→ **TASK OBJECTIVE**: If a line in the entries includes "were", show that line.
EXERCISE INPUTS START
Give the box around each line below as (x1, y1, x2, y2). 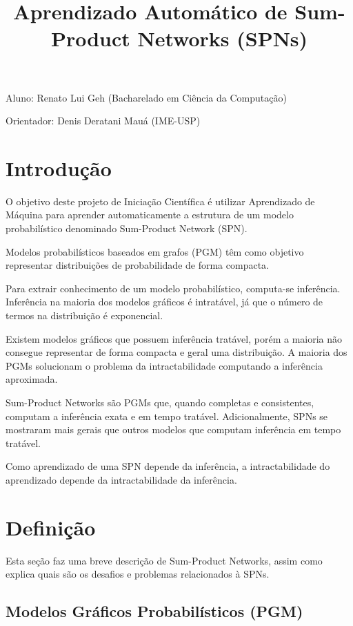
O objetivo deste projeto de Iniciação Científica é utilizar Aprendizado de (6, 193, 315, 208)
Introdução (6, 153, 112, 182)
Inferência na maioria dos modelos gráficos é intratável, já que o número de (6, 294, 323, 309)
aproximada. (6, 372, 58, 386)
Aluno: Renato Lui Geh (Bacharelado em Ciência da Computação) (6, 90, 287, 104)
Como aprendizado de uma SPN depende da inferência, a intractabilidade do (6, 459, 330, 473)
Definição (6, 513, 96, 541)
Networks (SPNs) (137, 24, 308, 53)
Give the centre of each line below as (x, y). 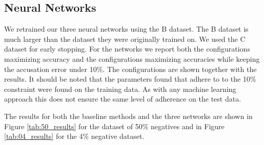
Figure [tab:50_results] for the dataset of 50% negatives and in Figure (114, 126)
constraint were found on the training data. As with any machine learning (120, 89)
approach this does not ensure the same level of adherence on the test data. (123, 99)
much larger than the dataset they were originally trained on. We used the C (125, 39)
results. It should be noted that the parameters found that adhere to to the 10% (130, 79)
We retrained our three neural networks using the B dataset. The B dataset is (126, 29)
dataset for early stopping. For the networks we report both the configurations (127, 49)
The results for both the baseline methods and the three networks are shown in (128, 116)
EXERCISE INPUTS END
→ **EXERCISE SOLUTION**:
constraint were found on the training data. As with any machine learning (120, 89)
much larger than the dataset they were originally trained on. We used the C (125, 39)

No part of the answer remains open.